May 6, 2024
With “The Fabelmans,” Steven Spielberg Finally Phones Home

With “The Fabelmans,” Steven Spielberg Finally Phones Home

“Seventy-five years of life experience went into this,” Steven Spielberg told the crowd at the Toronto International Film Festival earlier this month, before unveiling his latest film, “The Fabelmans.” This world première was perhaps the biggest curiosity at TIFF: it was the first Spielberg-directed movie to be entered at a film festival, and its subject is the director as a young man. At long last, here was Spielberg’s song of himself: a bildungsroman from the filmmaker who has shaped nearly half a century of the American popular imagination. Whatever you think of Spielberg as a director, “The Fabelmans” is noteworthy as a kind of skeleton key that unlocks his cinematic world: the shark, the extraterrestrial, D Day. It’s as much a movie as a pop Freudian event.

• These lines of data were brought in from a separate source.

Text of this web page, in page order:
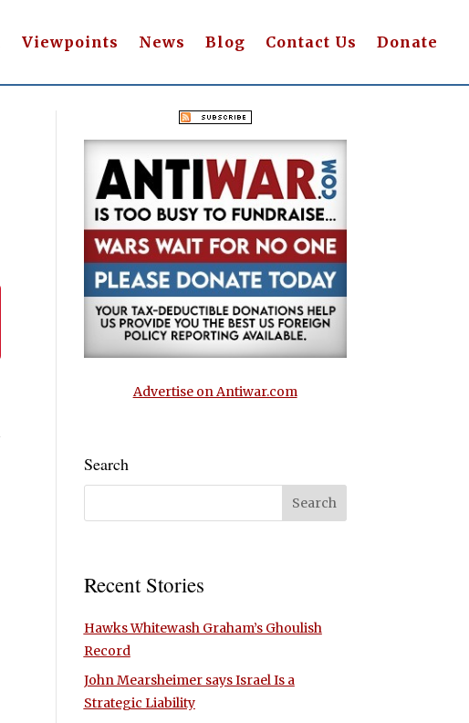
Viewpoints News Blog Contact Us Donate
Advertise on Antiwar.com
Search
Recent Stories
Hawks Whitewash Graham’s Ghoulish
Record
John Mearsheimer says Israel Is a
Strategic Liability
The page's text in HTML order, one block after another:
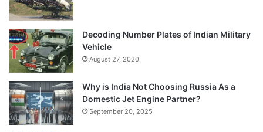
Decoding Number Plates of Indian Military
Vehicle
August 27, 2020
Why is India Not Choosing Russia As a
Domestic Jet Engine Partner?
September 20, 2025
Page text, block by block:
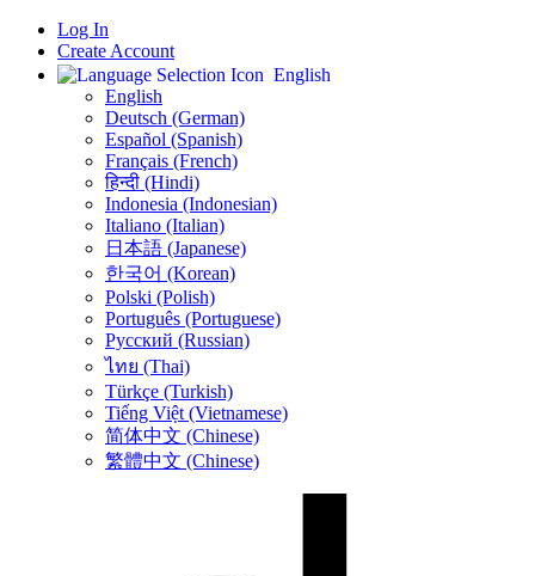
Log In
Create Account
English
English
Deutsch (German)
Español (Spanish)
Français (French)
हिन्दी (Hindi)
Indonesia (Indonesian)
Italiano (Italian)
日本語 (Japanese)
한국어 (Korean)
Polski (Polish)
Português (Portuguese)
Русский (Russian)
ไทย (Thai)
Türkçe (Turkish)
Tiếng Việt (Vietnamese)
简体中文 (Chinese)
繁體中文 (Chinese)
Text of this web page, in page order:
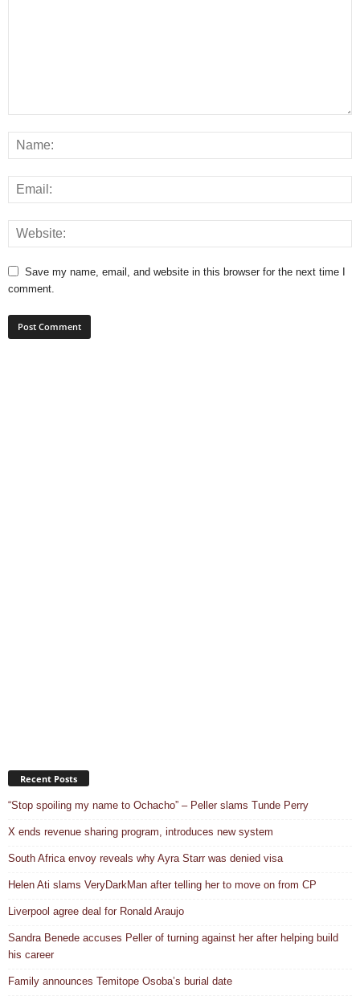
Save my name, email, and website in this browser for the next time I
comment.
Recent Posts
“Stop spoiling my name to Ochacho” – Peller slams Tunde Perry
X ends revenue sharing program, introduces new system
South Africa envoy reveals why Ayra Starr was denied visa
Helen Ati slams VeryDarkMan after telling her to move on from CP
Liverpool agree deal for Ronald Araujo
Sandra Benede accuses Peller of turning against her after helping build
his career
Family announces Temitope Osoba’s burial date
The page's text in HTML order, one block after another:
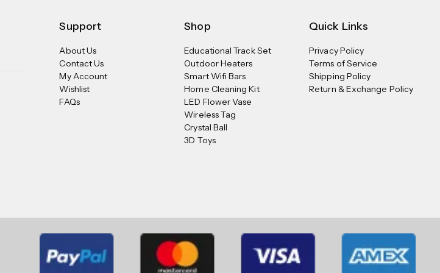
Support
About Us
Contact Us
My Account
Wishlist
FAQs
Shop
Educational Track Set
Outdoor Heaters
Smart Wifi Bars
Home Cleaning Kit
LED Flower Vase
Wireless Tag
Crystal Ball
3D Toys
Quick Links
Privacy Policy
Terms of Service
Shipping Policy
Return & Exchange Policy
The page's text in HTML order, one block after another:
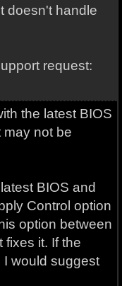
doesn't handle
request:
the latest BIOS
may not be
BIOS and
Control option
option between
fixes it. If the
would suggest
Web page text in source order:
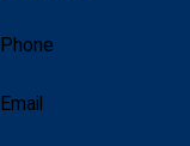
Phone
Email
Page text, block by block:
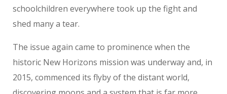
schoolchildren everywhere took up the fight and
shed many a tear.
The issue again came to prominence when the
historic New Horizons mission was underway and, in
2015, commenced its flyby of the distant world,
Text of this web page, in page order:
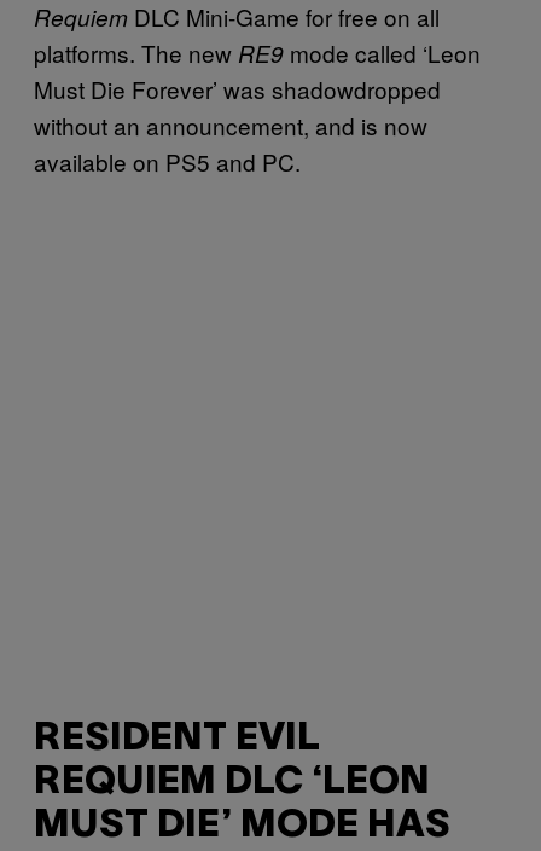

“The Fabelmans” follows a nuclear family’s implosion and the filmmaker who emerges from the wreckage. When we meet the young Sammy Fabelman (Mateo Zoryon Francis-DeFord), he’s about to see his first movie, Cecil B. DeMille’s “The Greatest Show on Earth.” The date—recalled with precision, like that of a nation’s founding—is January 10, 1952. Outside the theatre, Sammy’s father, Burt (Paul Dano), an engineer who understands machines better than he understands humans, explains the mechanics of the moving image. Sammy’s mother, Mitzi (Michelle Williams), a classical pianist with an artist’s vivacious, erratic soul, says that movies are like dreams. “Dreams are scary,” the boy retorts. He’s awestruck but terrified watching DeMille’s train-wreck scene, which he can exorcise from his nightmares only by re-creating it at home with a toy train set and an 8-mm. camera. “He’s trying get some kind of control over it,” his mother intuits, while his father dismisses Sammy’s interest in filmmaking as a “hobby.”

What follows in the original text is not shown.